When it comes to homosexuality, for many people the recurring idea is that it’s something unnatural. But what does unnatural really mean? The definition of the term is something that goes against natural or human laws, especially in relation to morality.

Homosexuality is something that has always been  exclusively associated with human beings, their psyche and their behaviour. A male is born with a predisposition to mate with a female, since the aim is the reproduction of the species. This is something determined by nature. But is it really like this?

In the animal kingdom there are many examples of homosexuality that completely dismantle the theories that associate these practices with a purely cognitive trait of human beings. In fact, in some species, homosexuality represents an evolutionary advantage.

Scientific studies and references

In 1995, zoologist Konrad Lorenz published a study in which he studied the behaviour of 1,500 animal species. He observed that 450 of these exhibited sexual intercourse, courtship, emotional bonds, partnership and even child-rearing behaviour between homosexual individuals. From primates to intestinal parasites.

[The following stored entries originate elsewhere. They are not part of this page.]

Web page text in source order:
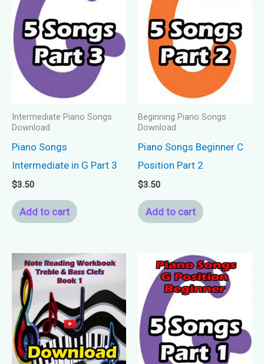
Intermediate Piano Songs
Download
Piano Songs
Intermediate in G Part 3
$3.50
Add to cart
Beginning Piano Songs
Download
Piano Songs Beginner C
Position Part 2
$3.50
Add to cart
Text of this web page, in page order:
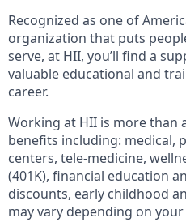
Recognized as one of
organization that puts
serve, at HII, you’ll find a
valuable educational and
career.
Working at HII is more than
benefits including: medical,
centers, tele-medicine,
(401K), financial education
discounts, early childhood
may vary depending on
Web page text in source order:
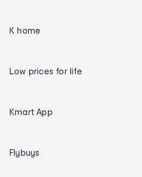
K home
Low prices for life
Kmart App
Flybuys
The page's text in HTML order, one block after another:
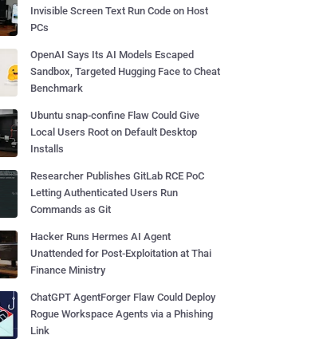
Invisible Screen Text Run Code on Host
PCs
OpenAI Says Its AI Models Escaped
Sandbox, Targeted Hugging Face to Cheat
Benchmark
Ubuntu snap-confine Flaw Could Give
Local Users Root on Default Desktop
Installs
Researcher Publishes GitLab RCE PoC
Letting Authenticated Users Run
Commands as Git
Hacker Runs Hermes AI Agent
Unattended for Post-Exploitation at Thai
Finance Ministry
ChatGPT AgentForger Flaw Could Deploy
Rogue Workspace Agents via a Phishing
Link

A decade later, a study conducted by Dr. Nathan Bailey at the University of California, published in Trends in Ecology & Evolution, confirmed that examples of sexual behaviour between same-sex individuals could be found in all species of the animal kingdom.

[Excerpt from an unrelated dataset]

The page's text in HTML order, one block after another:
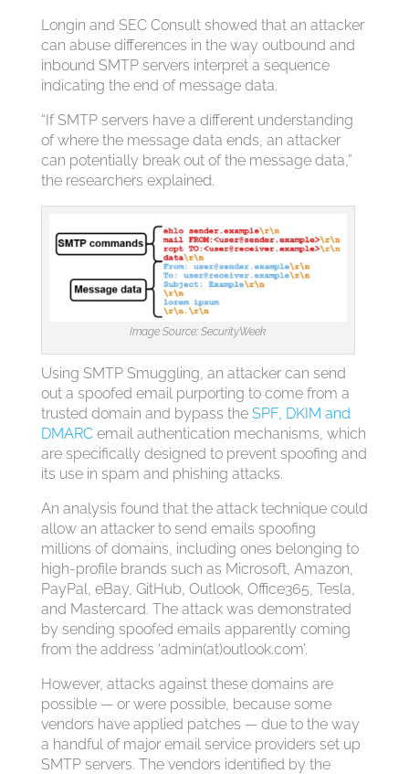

These behaviours were different for each species, but in most cases they were an advantageous, evolutionary mechanism. For example, in the case of dolphins, males use sex to bond  with other males and form alliances. In other species, such as fruit flies and insects in general, homosexuality occurs because of their inability to differentiate between sexes.

Giraffe Ithala KZN South Africa by Luca Galuzzi | [CC BY-SA 2.5]
Giraffe Ithala KZN South Africa by Luca Galuzzi | [CC BY-SA 2.5]

Gay geese and evolutionary theory

Geese are monogamous animals. They spend their lives with a single mate and only look for another if the first one dies. In Canada, according to some sources, up to 30% of these mates are homosexual.

The biologist Kurt Kotrschal, following on from the studies of Konrad Lorenz, has devoted many years to studying these animals. His research supports the idea that homosexuality is useful for the species. In 1963, Lorenz stated that male mates are more likely to occupy a higher level within geese colonies. This allows them to fertilise solitary females, while continuing with their same sex partners. This is one of the theories that reports the evolutionary advantage of homosexuality, but it is not the only one.

These studies explore the idea of homosexual behaviour as an evolutionary response to environmental changes. The environment is what determines these changes, driving species to change their sexual and affective behaviours.

Pair of Canadian Geese (Branta canadensis) on the shore. By Ger Bosma Photos | Shutterstock.com
Pair of Canadian Geese (Branta canadensis) on the shore. By Ger Bosma Photos | Shutterstock.com

Other animals with homosexual behaviour

In the case of American bison, polecats or elephants, both males and females have been observed courting and mating with others the same sex. In the case of giraffes, 9 out of 10 couplings occur between males. Bonobos form matriarchal societies, where 60% of sexual relations occur between females. In lions, 8% of mating observed are among males, and in the case of dogs, numerous research studies affirm the existence of patterns of homosexual behaviour.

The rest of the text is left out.